Only the lines below, from the one with "Danh sách các bài quiz của" through the one with "Giao diện chi tiết bài quiz của", are to be written out, exactly.
START RAW DATA
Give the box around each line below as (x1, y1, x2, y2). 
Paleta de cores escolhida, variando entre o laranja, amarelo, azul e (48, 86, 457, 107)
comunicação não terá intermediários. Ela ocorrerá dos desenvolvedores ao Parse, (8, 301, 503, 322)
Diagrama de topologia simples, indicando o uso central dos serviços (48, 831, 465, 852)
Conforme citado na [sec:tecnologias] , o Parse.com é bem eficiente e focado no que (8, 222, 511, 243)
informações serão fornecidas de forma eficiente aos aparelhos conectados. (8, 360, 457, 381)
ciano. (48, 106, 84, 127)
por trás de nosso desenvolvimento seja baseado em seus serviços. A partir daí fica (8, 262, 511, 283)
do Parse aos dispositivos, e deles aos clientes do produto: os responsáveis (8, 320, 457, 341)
END RAW DATA
START RAW DATA
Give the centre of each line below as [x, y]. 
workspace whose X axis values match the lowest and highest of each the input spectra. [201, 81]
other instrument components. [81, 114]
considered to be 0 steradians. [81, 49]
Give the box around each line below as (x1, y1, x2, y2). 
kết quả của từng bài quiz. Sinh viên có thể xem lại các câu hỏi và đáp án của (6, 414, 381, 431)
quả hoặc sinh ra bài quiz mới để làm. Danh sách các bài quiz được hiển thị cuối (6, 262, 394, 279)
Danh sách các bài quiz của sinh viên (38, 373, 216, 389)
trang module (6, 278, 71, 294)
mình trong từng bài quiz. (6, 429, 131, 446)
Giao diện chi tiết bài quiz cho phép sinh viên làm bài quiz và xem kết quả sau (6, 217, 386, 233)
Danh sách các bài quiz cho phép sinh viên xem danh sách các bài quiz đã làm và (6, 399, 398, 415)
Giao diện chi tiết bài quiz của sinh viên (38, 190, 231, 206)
END RAW DATA
RESPONSE TO THIS TASK:
Danh sách các bài quiz của sinh viên (38, 373, 216, 389)
trang module (6, 278, 71, 294)
mình trong từng bài quiz. (6, 429, 131, 446)
Giao diện chi tiết bài quiz cho phép sinh viên làm bài quiz và xem kết quả sau (6, 217, 386, 233)
Danh sách các bài quiz cho phép sinh viên xem danh sách các bài quiz đã làm và (6, 399, 398, 415)
Giao diện chi tiết bài quiz của sinh viên (38, 190, 231, 206)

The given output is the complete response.